┌──

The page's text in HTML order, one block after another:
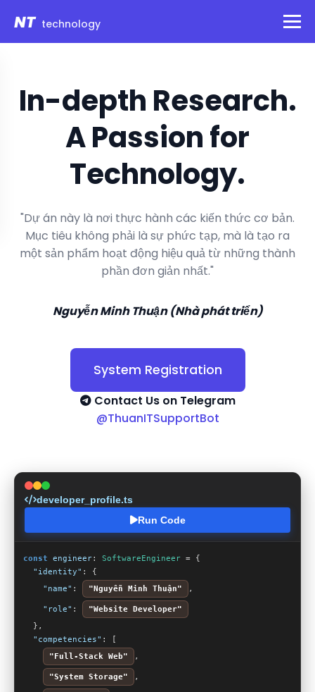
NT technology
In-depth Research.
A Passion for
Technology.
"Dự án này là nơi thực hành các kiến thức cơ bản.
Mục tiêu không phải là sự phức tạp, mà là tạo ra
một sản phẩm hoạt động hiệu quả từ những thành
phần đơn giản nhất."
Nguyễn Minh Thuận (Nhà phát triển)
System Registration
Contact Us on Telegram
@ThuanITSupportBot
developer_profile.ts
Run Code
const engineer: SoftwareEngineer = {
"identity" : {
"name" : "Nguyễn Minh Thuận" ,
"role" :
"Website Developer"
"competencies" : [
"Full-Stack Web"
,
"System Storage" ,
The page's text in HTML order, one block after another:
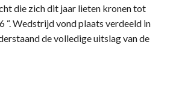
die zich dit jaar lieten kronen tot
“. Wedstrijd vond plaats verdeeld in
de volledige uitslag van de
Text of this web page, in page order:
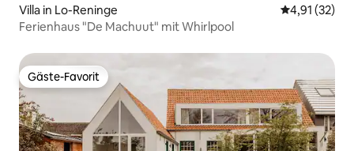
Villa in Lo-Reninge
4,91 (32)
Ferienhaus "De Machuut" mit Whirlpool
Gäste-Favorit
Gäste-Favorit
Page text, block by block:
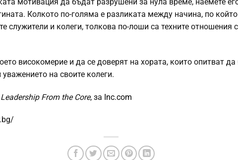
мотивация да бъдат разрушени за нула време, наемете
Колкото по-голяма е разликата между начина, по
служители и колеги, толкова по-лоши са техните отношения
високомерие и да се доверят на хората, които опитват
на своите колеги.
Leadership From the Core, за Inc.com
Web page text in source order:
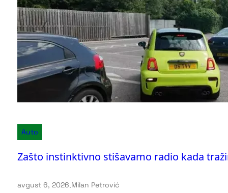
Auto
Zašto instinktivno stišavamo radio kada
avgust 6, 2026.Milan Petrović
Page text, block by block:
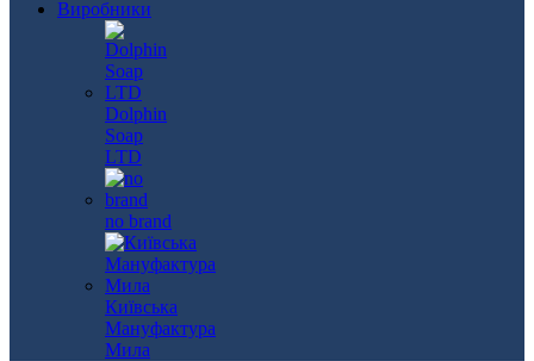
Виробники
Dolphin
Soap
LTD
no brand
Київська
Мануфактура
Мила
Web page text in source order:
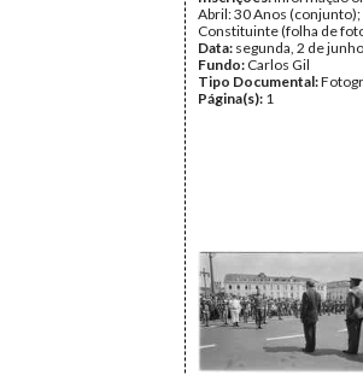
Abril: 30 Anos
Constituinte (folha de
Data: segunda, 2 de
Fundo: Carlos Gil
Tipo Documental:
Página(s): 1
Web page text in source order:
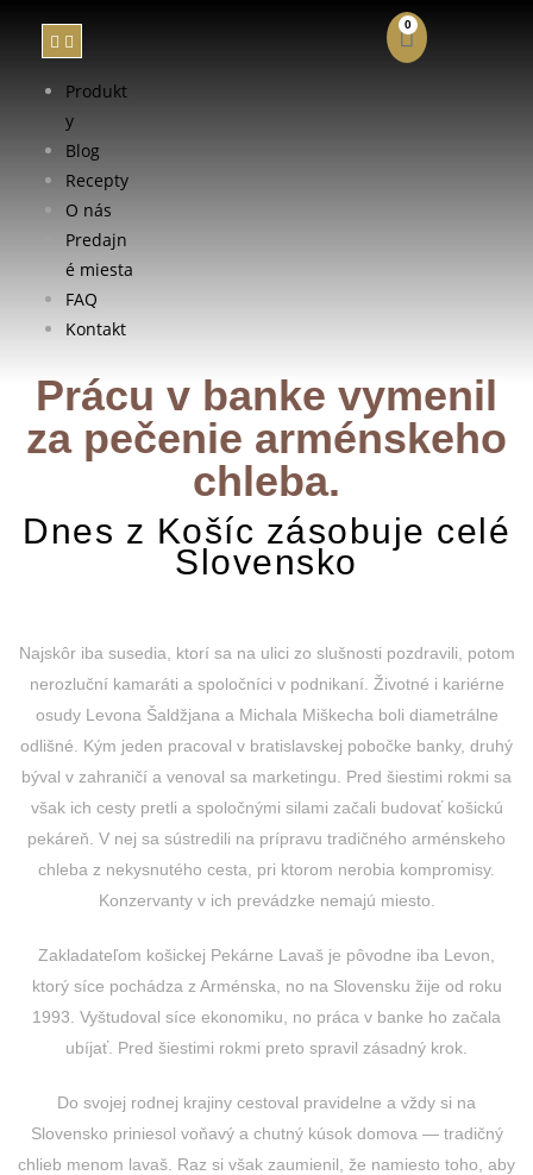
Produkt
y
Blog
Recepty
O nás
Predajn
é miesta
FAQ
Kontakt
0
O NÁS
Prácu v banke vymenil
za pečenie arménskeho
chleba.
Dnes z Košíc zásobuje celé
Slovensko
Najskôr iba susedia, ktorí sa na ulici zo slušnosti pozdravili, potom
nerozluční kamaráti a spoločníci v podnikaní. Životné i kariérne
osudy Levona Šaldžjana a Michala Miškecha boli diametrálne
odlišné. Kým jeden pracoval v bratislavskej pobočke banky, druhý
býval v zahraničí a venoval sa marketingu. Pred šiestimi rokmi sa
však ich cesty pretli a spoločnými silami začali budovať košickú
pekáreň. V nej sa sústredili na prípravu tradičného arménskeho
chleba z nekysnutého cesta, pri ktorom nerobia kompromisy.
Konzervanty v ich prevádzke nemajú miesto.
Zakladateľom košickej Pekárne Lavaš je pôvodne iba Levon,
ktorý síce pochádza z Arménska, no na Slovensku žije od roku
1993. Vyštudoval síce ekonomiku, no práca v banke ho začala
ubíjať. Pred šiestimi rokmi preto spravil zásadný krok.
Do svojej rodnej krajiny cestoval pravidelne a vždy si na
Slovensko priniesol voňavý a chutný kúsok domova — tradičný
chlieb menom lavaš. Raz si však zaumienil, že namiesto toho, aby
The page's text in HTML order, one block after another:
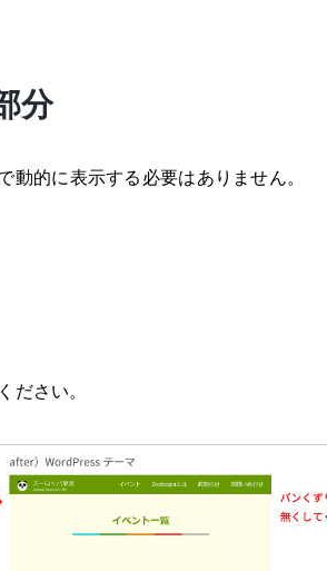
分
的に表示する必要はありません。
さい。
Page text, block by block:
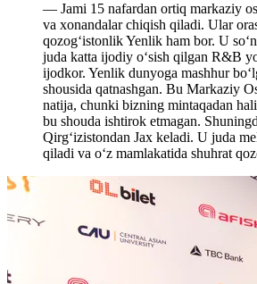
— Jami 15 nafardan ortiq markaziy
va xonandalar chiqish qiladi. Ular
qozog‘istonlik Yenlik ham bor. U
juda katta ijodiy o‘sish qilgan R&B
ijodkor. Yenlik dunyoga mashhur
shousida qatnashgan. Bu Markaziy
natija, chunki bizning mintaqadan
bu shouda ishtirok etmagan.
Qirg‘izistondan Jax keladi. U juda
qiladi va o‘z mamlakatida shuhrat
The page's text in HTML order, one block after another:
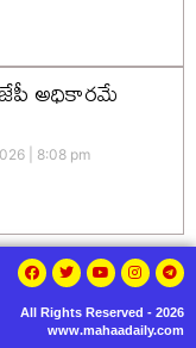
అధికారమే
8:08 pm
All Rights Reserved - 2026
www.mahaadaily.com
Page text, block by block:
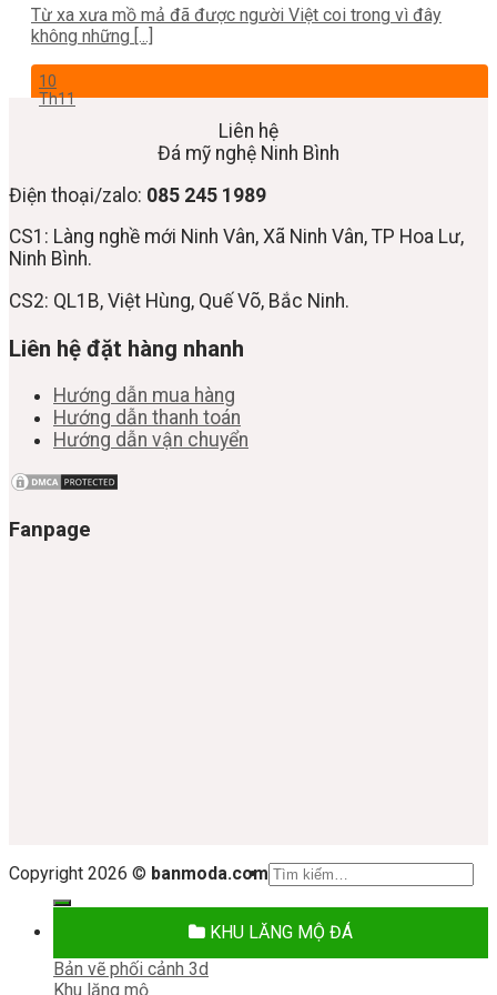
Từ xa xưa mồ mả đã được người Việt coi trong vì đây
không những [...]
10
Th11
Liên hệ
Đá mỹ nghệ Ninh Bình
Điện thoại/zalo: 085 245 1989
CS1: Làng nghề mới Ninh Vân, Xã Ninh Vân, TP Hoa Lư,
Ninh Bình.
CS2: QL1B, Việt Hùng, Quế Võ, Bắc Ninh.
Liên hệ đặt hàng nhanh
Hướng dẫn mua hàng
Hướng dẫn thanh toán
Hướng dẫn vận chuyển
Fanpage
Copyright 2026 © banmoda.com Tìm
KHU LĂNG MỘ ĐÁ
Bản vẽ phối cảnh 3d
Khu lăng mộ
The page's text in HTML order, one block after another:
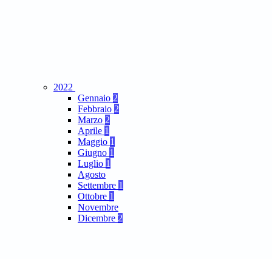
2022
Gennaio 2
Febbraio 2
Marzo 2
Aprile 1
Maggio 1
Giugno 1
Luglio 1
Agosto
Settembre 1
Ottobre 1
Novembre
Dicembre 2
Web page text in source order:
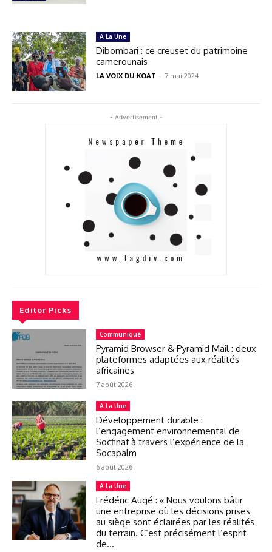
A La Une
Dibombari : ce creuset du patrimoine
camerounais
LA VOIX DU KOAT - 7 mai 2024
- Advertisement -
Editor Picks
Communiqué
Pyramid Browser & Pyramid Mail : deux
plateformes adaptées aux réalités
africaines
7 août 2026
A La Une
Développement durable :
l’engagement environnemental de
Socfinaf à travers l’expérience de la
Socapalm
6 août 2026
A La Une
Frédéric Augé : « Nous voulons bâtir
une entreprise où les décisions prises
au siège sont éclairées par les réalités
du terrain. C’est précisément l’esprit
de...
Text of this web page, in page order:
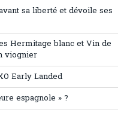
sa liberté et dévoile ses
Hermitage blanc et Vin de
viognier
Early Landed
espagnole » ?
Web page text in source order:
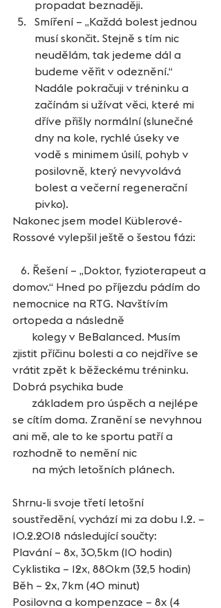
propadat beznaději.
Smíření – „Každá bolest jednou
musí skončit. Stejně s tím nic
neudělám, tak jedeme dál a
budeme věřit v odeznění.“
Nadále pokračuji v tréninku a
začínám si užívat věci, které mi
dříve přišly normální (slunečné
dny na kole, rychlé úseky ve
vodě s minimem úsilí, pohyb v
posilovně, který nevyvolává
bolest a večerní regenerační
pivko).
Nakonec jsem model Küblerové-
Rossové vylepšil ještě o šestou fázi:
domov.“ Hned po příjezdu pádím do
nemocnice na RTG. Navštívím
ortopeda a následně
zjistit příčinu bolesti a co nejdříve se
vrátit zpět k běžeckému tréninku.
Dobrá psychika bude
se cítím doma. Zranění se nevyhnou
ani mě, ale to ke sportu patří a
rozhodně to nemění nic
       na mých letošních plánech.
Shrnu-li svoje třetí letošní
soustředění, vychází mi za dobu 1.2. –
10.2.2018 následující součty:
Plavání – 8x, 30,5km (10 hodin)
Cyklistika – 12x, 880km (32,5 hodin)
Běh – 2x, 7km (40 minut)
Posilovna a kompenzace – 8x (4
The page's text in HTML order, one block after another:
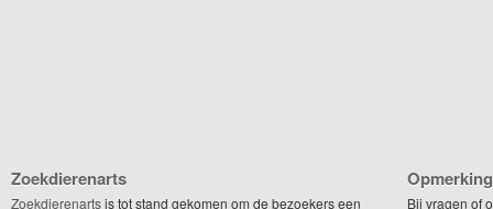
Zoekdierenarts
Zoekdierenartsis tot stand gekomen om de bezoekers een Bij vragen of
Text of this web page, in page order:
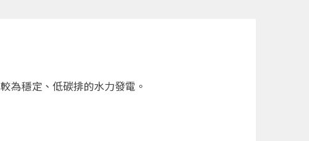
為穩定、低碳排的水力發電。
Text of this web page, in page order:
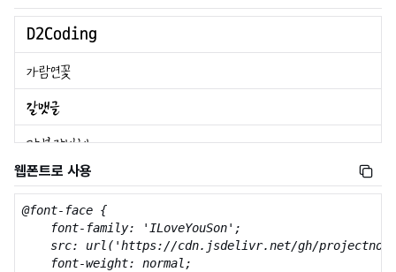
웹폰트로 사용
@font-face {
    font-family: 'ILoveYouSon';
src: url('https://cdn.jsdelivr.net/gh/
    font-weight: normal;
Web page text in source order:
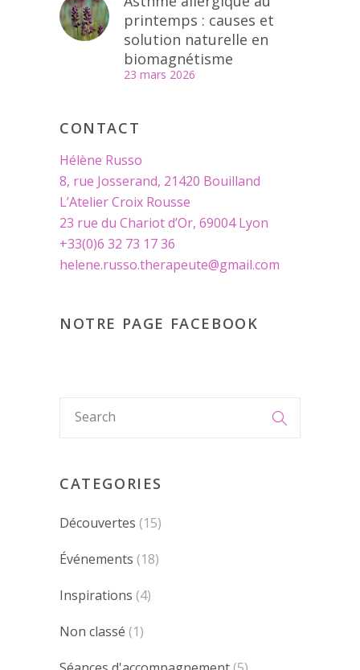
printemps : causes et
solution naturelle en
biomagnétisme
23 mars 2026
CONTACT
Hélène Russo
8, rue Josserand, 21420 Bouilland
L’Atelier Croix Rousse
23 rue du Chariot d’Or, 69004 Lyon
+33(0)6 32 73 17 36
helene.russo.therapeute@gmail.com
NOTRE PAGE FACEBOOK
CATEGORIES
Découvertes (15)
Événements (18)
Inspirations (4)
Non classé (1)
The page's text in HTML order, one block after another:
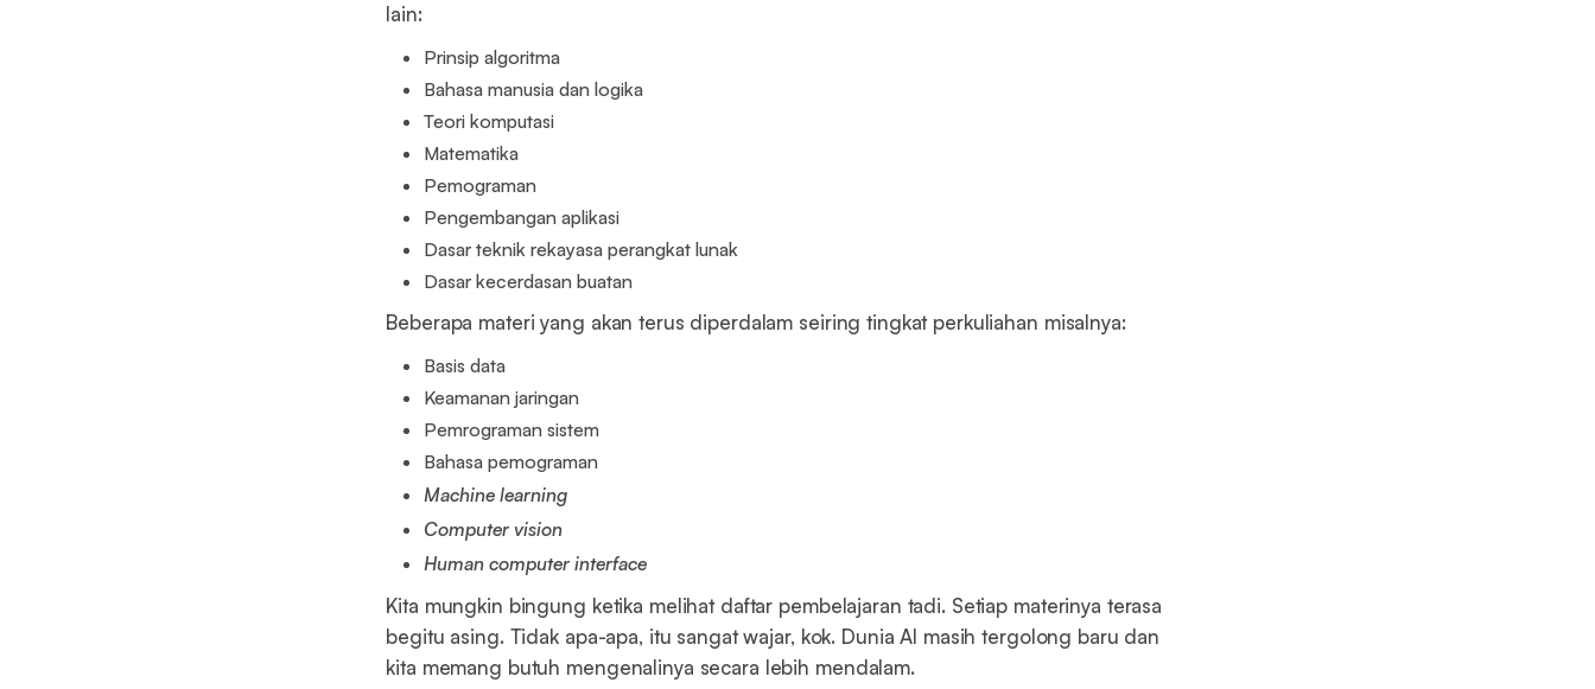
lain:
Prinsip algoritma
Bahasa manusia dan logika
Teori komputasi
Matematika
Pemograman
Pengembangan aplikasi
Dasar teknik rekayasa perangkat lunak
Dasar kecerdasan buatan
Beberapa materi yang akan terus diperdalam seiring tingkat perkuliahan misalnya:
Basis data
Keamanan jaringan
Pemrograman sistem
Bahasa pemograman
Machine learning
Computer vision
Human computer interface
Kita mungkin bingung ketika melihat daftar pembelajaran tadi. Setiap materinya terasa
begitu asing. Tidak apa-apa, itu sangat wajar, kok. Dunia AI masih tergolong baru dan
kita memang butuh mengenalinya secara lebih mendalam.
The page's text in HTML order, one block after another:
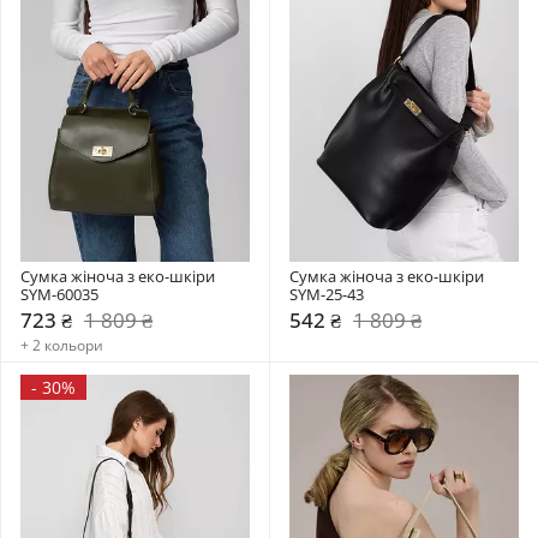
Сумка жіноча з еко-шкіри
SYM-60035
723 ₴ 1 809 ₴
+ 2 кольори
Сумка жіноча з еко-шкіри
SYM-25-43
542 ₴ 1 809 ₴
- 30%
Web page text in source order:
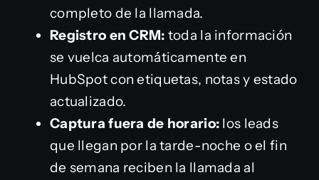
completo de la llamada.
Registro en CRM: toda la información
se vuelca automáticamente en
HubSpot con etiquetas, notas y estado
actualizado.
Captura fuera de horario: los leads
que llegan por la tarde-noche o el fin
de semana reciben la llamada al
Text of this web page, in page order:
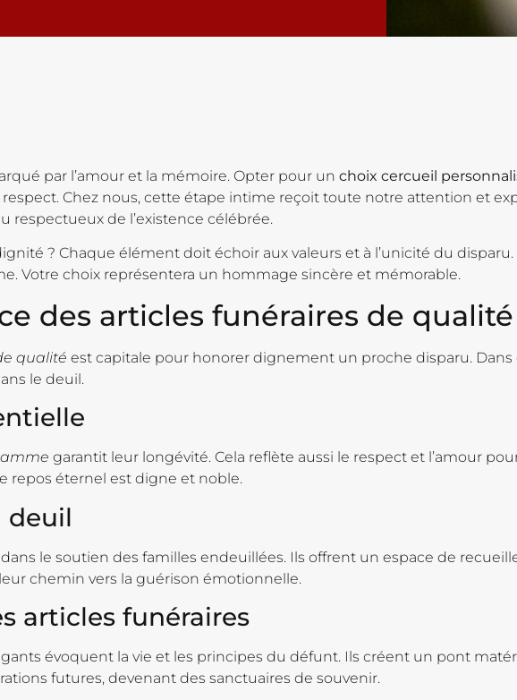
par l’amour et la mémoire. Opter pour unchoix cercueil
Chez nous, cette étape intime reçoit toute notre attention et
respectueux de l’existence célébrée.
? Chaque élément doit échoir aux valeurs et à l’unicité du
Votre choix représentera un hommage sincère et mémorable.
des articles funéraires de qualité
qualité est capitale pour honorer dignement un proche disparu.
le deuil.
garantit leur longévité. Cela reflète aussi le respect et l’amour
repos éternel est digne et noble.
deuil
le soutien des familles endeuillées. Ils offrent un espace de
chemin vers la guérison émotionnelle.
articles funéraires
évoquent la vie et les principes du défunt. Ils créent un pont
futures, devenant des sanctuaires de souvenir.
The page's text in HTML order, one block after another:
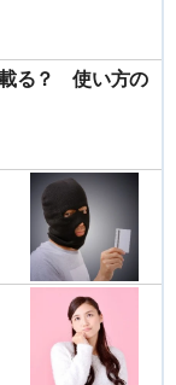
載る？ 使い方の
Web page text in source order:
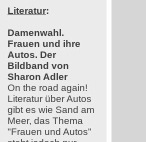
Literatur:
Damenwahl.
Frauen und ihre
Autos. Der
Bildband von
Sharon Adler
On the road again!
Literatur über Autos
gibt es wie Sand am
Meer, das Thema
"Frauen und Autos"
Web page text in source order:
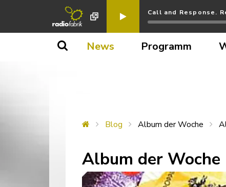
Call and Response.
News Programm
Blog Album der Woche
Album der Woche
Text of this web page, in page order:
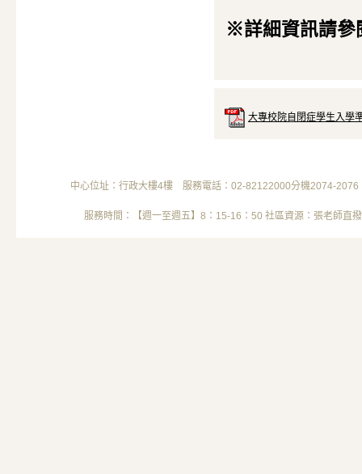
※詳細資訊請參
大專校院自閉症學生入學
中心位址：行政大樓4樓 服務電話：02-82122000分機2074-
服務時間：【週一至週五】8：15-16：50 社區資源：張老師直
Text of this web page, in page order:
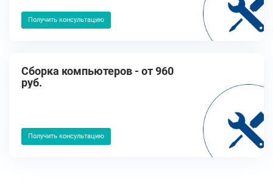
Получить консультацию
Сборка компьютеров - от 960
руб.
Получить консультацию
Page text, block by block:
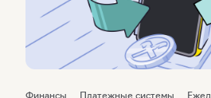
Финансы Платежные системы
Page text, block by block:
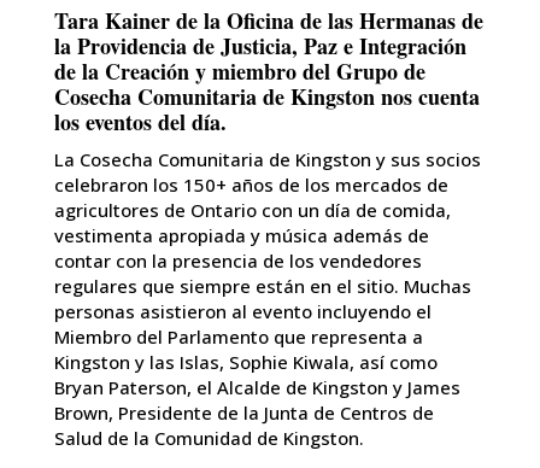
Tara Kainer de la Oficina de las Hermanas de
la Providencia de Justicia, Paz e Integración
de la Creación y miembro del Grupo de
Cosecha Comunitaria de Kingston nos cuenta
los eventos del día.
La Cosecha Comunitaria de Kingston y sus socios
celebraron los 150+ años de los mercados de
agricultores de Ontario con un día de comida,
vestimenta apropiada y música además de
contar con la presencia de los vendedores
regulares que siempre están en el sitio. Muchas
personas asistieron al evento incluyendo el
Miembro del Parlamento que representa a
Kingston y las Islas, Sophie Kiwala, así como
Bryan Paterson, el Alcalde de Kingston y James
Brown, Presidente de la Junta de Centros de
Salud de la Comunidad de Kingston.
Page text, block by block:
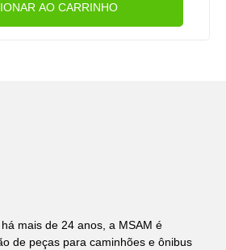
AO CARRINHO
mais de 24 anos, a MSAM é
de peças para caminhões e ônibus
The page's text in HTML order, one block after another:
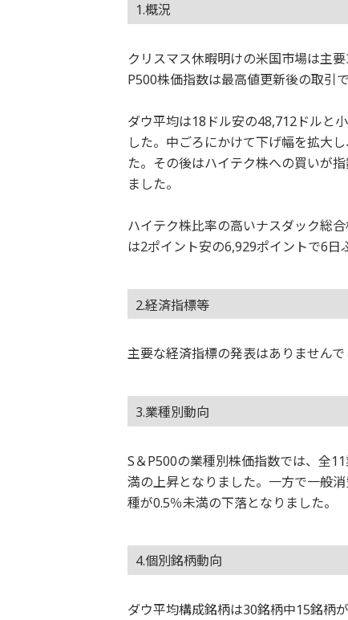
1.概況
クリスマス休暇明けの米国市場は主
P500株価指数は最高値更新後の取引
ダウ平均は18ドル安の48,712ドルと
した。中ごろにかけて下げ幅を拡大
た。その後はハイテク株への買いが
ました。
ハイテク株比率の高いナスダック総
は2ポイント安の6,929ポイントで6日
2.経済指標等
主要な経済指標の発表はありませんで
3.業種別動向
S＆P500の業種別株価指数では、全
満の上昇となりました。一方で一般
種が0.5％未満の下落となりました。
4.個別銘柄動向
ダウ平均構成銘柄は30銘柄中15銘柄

└──

**DESCRIPTION OF THE TASK:** Output should consist of the lines above from the one with "542 ₴ 1 809 ₴" down to the one with "de semana reciben la llamada al", exact and without pictures.

**RESULT FOR THIS TASK:**
542 ₴ 1 809 ₴
- 30%
Web page text in source order:
completo de la llamada.
Registro en CRM: toda la información
se vuelca automáticamente en
HubSpot con etiquetas, notas y estado
actualizado.
Captura fuera de horario: los leads
que llegan por la tarde-noche o el fin
de semana reciben la llamada al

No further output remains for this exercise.